**What you should do:** An exact transcription of all the records below is required, without any images.

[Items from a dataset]
····················

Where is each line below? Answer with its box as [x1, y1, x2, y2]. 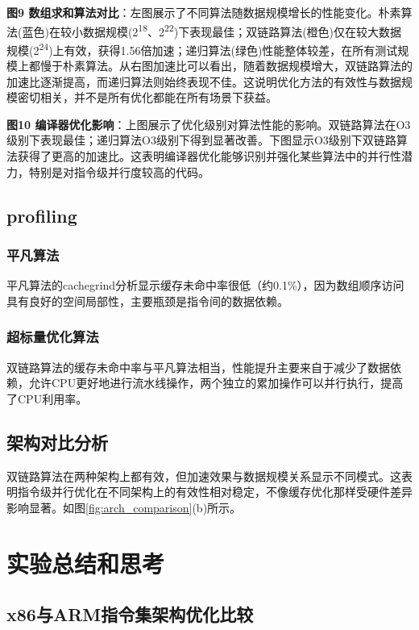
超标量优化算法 [6, 327, 99, 347]
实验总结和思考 [6, 546, 165, 579]
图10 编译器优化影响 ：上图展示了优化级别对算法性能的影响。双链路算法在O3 [6, 115, 411, 132]
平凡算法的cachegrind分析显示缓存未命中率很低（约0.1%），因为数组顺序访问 [6, 277, 404, 294]
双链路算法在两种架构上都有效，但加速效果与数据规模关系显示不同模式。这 [6, 467, 401, 484]
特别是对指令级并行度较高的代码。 [28, 163, 209, 180]
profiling [6, 202, 77, 227]
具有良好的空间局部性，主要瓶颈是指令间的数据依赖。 [6, 292, 288, 309]
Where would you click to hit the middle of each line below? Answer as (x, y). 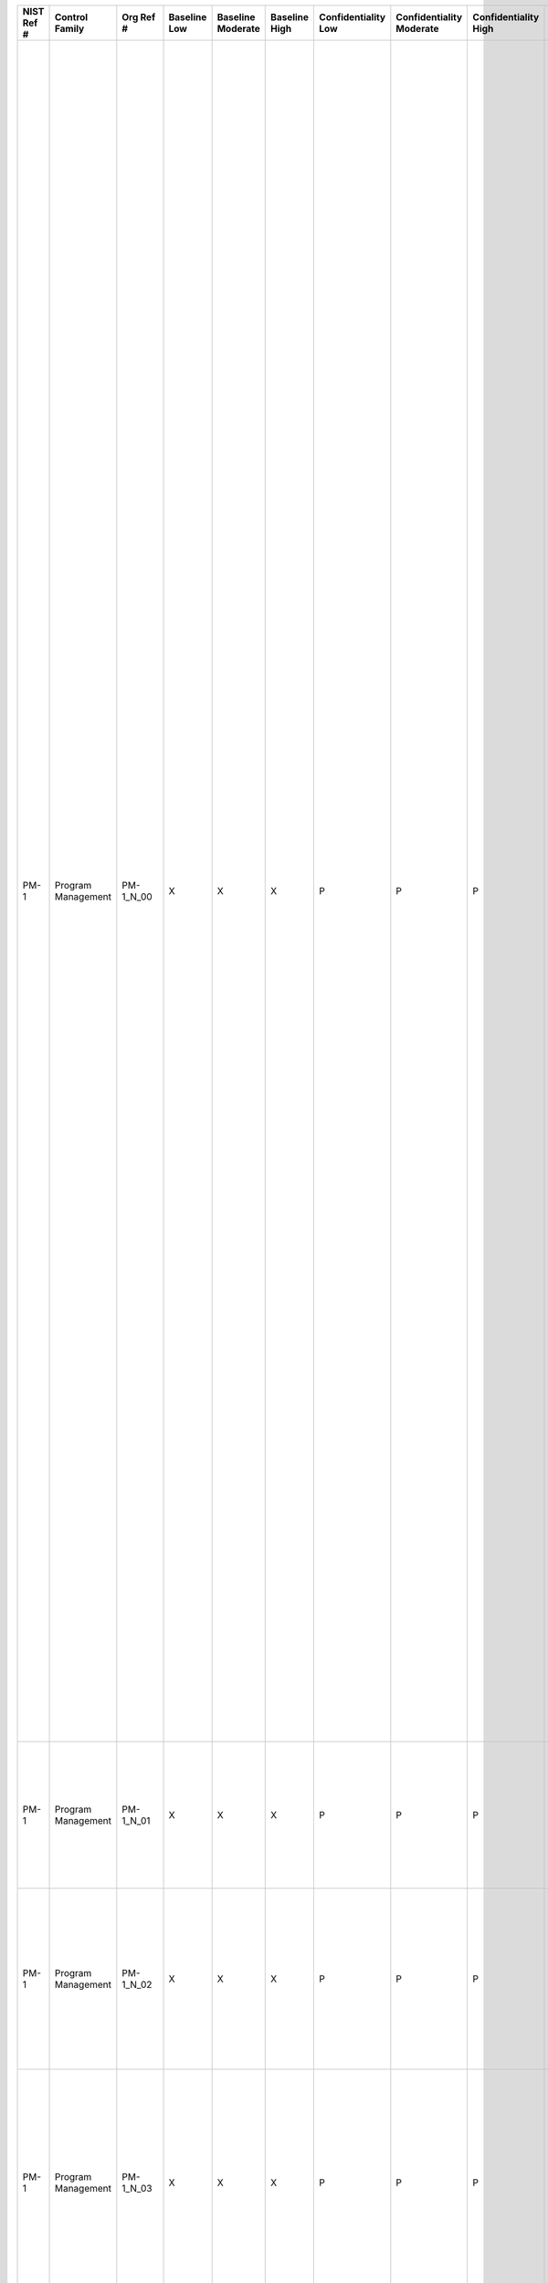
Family (69, 29)
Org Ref (139, 17)
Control (71, 17)
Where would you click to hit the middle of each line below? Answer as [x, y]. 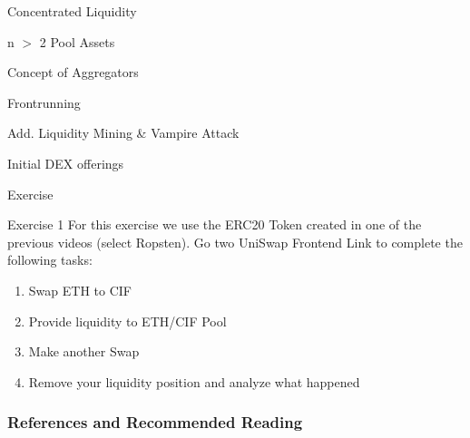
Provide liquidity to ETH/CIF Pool [127, 321]
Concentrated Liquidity [72, 11]
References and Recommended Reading [155, 422]
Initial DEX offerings [66, 163]
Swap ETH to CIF [80, 290]
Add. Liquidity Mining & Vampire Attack [123, 133]
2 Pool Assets [77, 41]
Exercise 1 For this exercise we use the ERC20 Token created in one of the [215, 224]
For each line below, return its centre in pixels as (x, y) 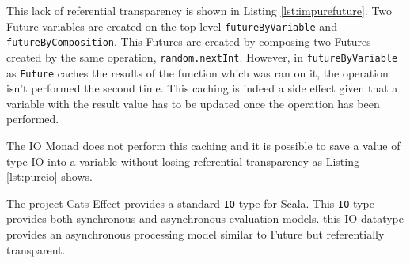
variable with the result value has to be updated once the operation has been (193, 103)
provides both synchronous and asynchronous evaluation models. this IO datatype (205, 218)
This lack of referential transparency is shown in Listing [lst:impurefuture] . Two (199, 10)
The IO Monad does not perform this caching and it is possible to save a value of (203, 145)
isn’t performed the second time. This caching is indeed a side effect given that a (202, 88)
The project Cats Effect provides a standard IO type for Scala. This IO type (190, 203)
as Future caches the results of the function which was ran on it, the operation (197, 72)
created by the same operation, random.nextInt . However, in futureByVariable (202, 56)
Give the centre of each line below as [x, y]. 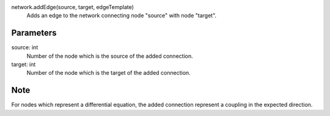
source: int [25, 47]
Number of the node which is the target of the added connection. [108, 73]
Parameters [34, 33]
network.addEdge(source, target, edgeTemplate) [73, 7]
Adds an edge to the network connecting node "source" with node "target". [122, 16]
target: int [24, 64]
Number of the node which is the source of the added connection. [110, 56]
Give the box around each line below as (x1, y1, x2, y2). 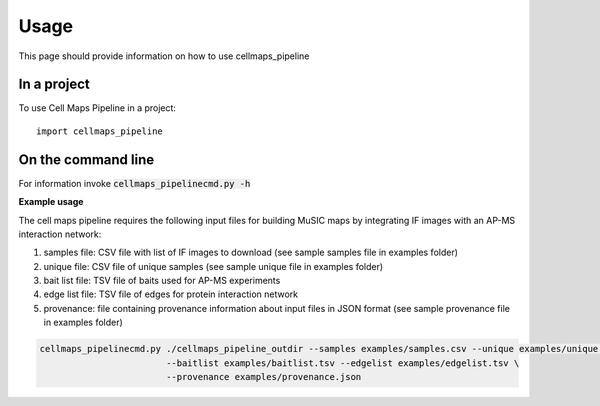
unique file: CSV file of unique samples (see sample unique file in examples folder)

····················

**The answer:**
Where is each line below? Answer with its box as [x1, y1, x2, y2]. 
超标量优化算法 [6, 327, 99, 347]
实验总结和思考 [6, 546, 165, 579]
图10 编译器优化影响 ：上图展示了优化级别对算法性能的影响。双链路算法在O3 [6, 115, 411, 132]
平凡算法的cachegrind分析显示缓存未命中率很低（约0.1%），因为数组顺序访问 [6, 277, 404, 294]
双链路算法在两种架构上都有效，但加速效果与数据规模关系显示不同模式。这 [6, 467, 401, 484]
特别是对指令级并行度较高的代码。 [28, 163, 209, 180]
profiling [6, 202, 77, 227]
具有良好的空间局部性，主要瓶颈是指令间的数据依赖。 [6, 292, 288, 309]
Where would you click to hit the middle of each line below? Answer as (x, y). 
Family (69, 29)
Org Ref (139, 17)
Control (71, 17)
Where would you click to hit the middle of each line below? Answer as [x, y]. 
Provide liquidity to ETH/CIF Pool [127, 321]
Concentrated Liquidity [72, 11]
References and Recommended Reading [155, 422]
Initial DEX offerings [66, 163]
Swap ETH to CIF [80, 290]
Add. Liquidity Mining & Vampire Attack [123, 133]
2 Pool Assets [77, 41]
Exercise 1 For this exercise we use the ERC20 Token created in one of the [215, 224]
For each line below, return its centre in pixels as (x, y) 
variable with the result value has to be updated once the operation has been (193, 103)
provides both synchronous and asynchronous evaluation models. this IO datatype (205, 218)
This lack of referential transparency is shown in Listing [lst:impurefuture] . Two (199, 10)
The IO Monad does not perform this caching and it is possible to save a value of (203, 145)
isn’t performed the second time. This caching is indeed a side effect given that a (202, 88)
The project Cats Effect provides a standard IO type for Scala. This IO type (190, 203)
as Future caches the results of the function which was ran on it, the operation (197, 72)
created by the same operation, random.nextInt . However, in futureByVariable (202, 56)
Give the centre of each line below as [x, y]. 
source: int [25, 47]
Number of the node which is the target of the added connection. [108, 73]
Parameters [34, 33]
network.addEdge(source, target, edgeTemplate) [73, 7]
Adds an edge to the network connecting node "source" with node "target". [122, 16]
target: int [24, 64]
Number of the node which is the source of the added connection. [110, 56]
Give the box around each line below as (x1, y1, x2, y2). 
unique file: CSV file of unique samples (see sample unique file in examples folder)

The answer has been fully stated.